- Sluitstuk , Onderzoek , Student
- 15/05/2014
Sluitstuk | Een frisse wind door Antwerpen
Tijdens een zomerse dag kan het kwik in een stad als Antwerpen flink stijgen. Bouwkundestudent Thomas Bolster maakte daarom een model om de invloed van wind en vegetatie op de stadstemperatuur inzichtelijk te maken en uiteindelijk tot verkoelende oplossingen te komen.
Dat stedelijke massa een invloed op de temperatuur in de stad heeft, is niet nieuw; de eerste onderzoeken stammen al uit begin negentiende eeuw. Maar het is nog steeds onbegrepen wat dat effect exact is, en vooral; wat kan er tegen gedaan worden? Want ook op dat vlak is er veel onduidelijkheid.
Zo zijn er studies die beweren dat groen in de stad kilometers verderop nog voor verkoeling zorgt, terwijl andere onderzoeken aantonen dat het effect ophoudt als je uit de bomenschaduw stapt. Tijd voor helderheid, meent Thomas Bolster, masterstudent Bouwkunde.
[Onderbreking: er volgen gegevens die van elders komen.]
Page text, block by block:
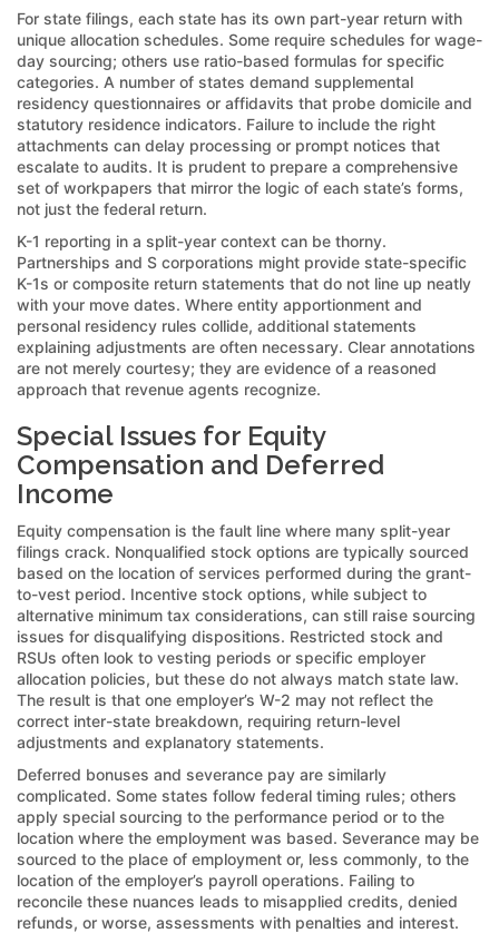
For state filings, each state has its own part-year return with
unique allocation schedules. Some require schedules for wage-
day sourcing; others use ratio-based formulas for specific
categories. A number of states demand supplemental
residency questionnaires or affidavits that probe domicile and
statutory residence indicators. Failure to include the right
attachments can delay processing or prompt notices that
escalate to audits. It is prudent to prepare a comprehensive
set of workpapers that mirror the logic of each state’s forms,
not just the federal return.
K-1 reporting in a split-year context can be thorny.
Partnerships and S corporations might provide state-specific
K-1s or composite return statements that do not line up neatly
with your move dates. Where entity apportionment and
personal residency rules collide, additional statements
explaining adjustments are often necessary. Clear annotations
are not merely courtesy; they are evidence of a reasoned
approach that revenue agents recognize.
Special Issues for Equity
Compensation and Deferred
Income
Equity compensation is the fault line where many split-year
filings crack. Nonqualified stock options are typically sourced
based on the location of services performed during the grant-
to-vest period. Incentive stock options, while subject to
alternative minimum tax considerations, can still raise sourcing
issues for disqualifying dispositions. Restricted stock and
RSUs often look to vesting periods or specific employer
allocation policies, but these do not always match state law.
The result is that one employer’s W-2 may not reflect the
correct inter-state breakdown, requiring return-level
adjustments and explanatory statements.
Deferred bonuses and severance pay are similarly
complicated. Some states follow federal timing rules; others
apply special sourcing to the performance period or to the
location where the employment was based. Severance may be
sourced to the place of employment or, less commonly, to the
location of the employer’s payroll operations. Failing to
reconcile these nuances leads to misapplied credits, denied
refunds, or worse, assessments with penalties and interest.
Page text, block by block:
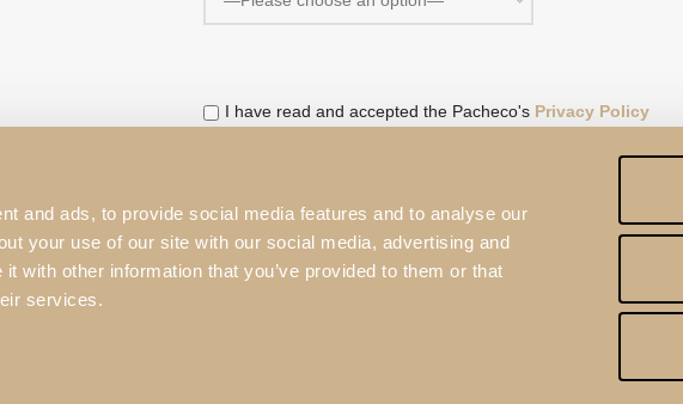
and ads, to provide social media features and to analyse our
your use of our site with our social media, advertising and
with other information that you’ve provided to them or that
services.
I have read and accepted the Pacheco's Privacy Policy
Google
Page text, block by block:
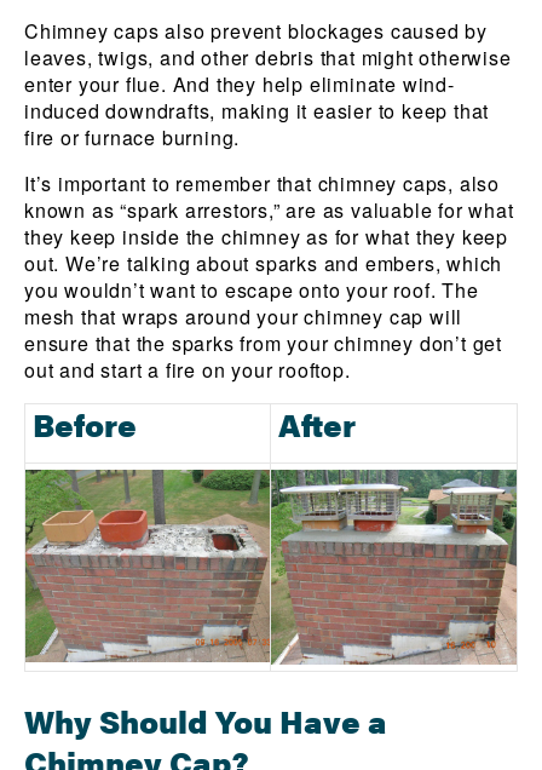
Chimney caps also prevent blockages caused by
leaves, twigs, and other debris that might otherwise
enter your flue. And they help eliminate wind-
induced downdrafts, making it easier to keep that
fire or furnace burning.
It’s important to remember that chimney caps, also
known as “spark arrestors,” are as valuable for what
they keep inside the chimney as for what they keep
out. We’re talking about sparks and embers, which
you wouldn’t want to escape onto your roof. The
mesh that wraps around your chimney cap will
ensure that the sparks from your chimney don’t get
out and start a fire on your rooftop.
Before After
Why Should You Have a
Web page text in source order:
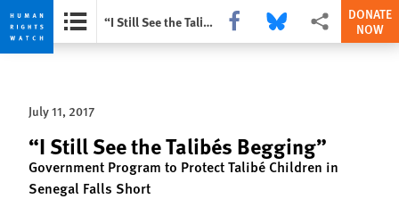
Skip
privacy
notice
Skip
content
“I Still See the Talibés Begging” Share this via Facebook
Share this via Bluesky
More sharing
DONATE
NOW
July 11, 2017
“I Still See the Talibés Begging”
Government Program to Protect Talibé Children in
Senegal Falls Short
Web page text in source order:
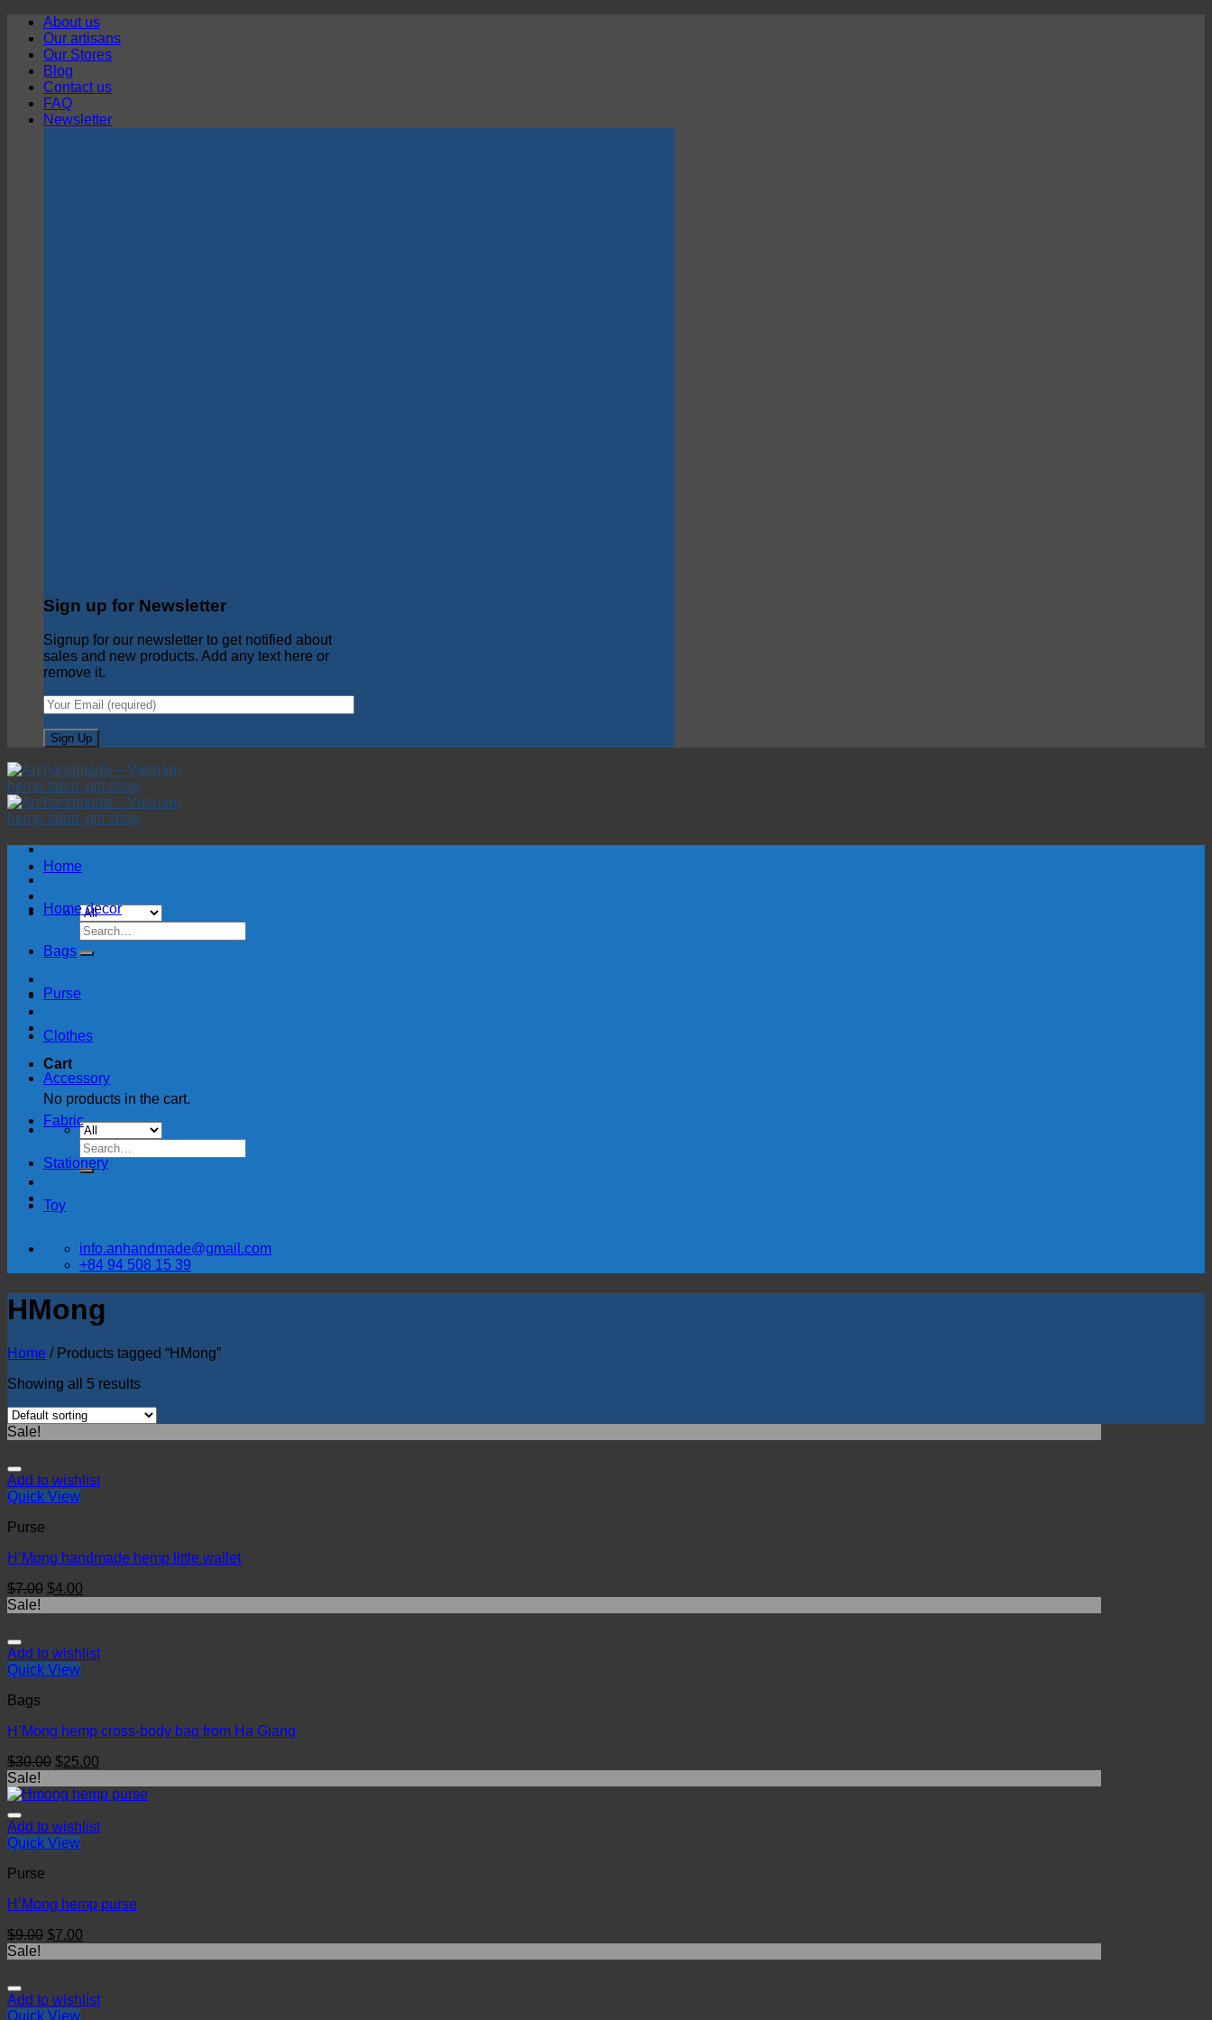
Skip
content
About us
Our artisans
Our Stores
Blog
Contact us
FAQ
Newsletter
Sign up for Newsletter
Signup for our newsletter to get notified about
sales and new products. Add any text here or
remove it.
Search
for:
Cart
No products in the cart.
Search
for:
Home
Home decor
Bags
Purse
Clothes
Accessory
Fabric
Stationery
Toy
info.anhandmade@gmail.com
+84 94 508 15 39
HMong
Home /Products tagged “HMong”
Showing all 5 results
Sale!
Add to wishlist
Quick View
Purse
H’Mong handmade hemp little wallet
$7.00 $4.00
Sale!
Add to wishlist
Quick View
Bags
H’Mong hemp cross-body bag from Ha Giang
$30.00 $25.00
Sale!
Add to wishlist
Quick View
Purse
H’Mong hemp purse
$9.00 $7.00
Sale!
Add to wishlist
Quick View
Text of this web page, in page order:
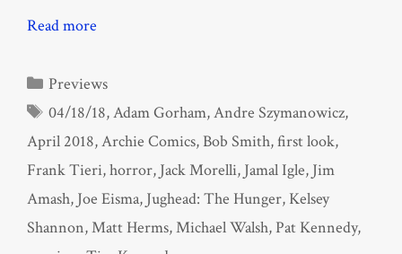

In samenwerking met onderzoeksinstituut VITO -de Vlaamse evenknie van TNO- ontwierp hij een complex model om op grote schaal het stedelijk hitte-effect te bestuderen.
Thomas: “De kracht van deze studie zit in de omvang: nooit eerder zijn zoveel meetgegevens van zowel een weerstation binnen als buiten de stad meegenomen in één model. We hebben Antwerpen opgedeeld in blokjes, in totaal zo’n twaalf miljoen. Twee dagen lang worden per kwartier in zo’n blokje een zestal berekeningen uitgevoerd voor onder meer temperatuur, zonnestraling, winddruk en -snelheid. Dat zijn heel wat data; het doorrekenen van een simulatie kost ongeveer tien dagen. Dat geeft al aan hoe kostbaar zo’n model is, dat maak je niet even van elke stad.”
Nu de eerste resultaten gegenereerd worden, is het voor Thomas tijd om af te ronden. Hij is tevreden dat het model draait, maar had graag nog wat oplossingen aangedragen om de stadswarmte te verminderen. “Je tijd is heel beperkt, natuurlijk hoop je iets baanbrekends te verzinnen dat makkelijk toegepast kan worden. Vooralsnog kunnen we in ieder geval zeggen dat groen in de stad goed doet, en dat het effect van de geadviseerde witte daken -dit zou de temperatuur verlagen- minimaal is. Het zou zeker interessant zijn ons model verder uit te breiden met ‘water’; helpt een grote vijver bijvoorbeeld de stadstemperatuur omlaag te krijgen?”
Hoewel de banen in de bouwwereld niet voor het oprapen liggen, werkt Thomas al sinds twee maanden -nu nog naast zijn stage- als bouwfysisch ingenieur bij Scheldebouw. Opnieuw bezig met modelleren, alleen voert hij ditmaal thermische berekeningen uit aan gevels.
En ook Antwerpen heeft hij niet helemaal de rug toegekeerd. Tijdens motortochtjes -waar hij met zijn haren in de wind overigens heel goed de stadswarmte kan peilen- houdt hij graag halt bij een van de vele ‘plezante’ terrassen. Maar wel het liefst in de schaduw.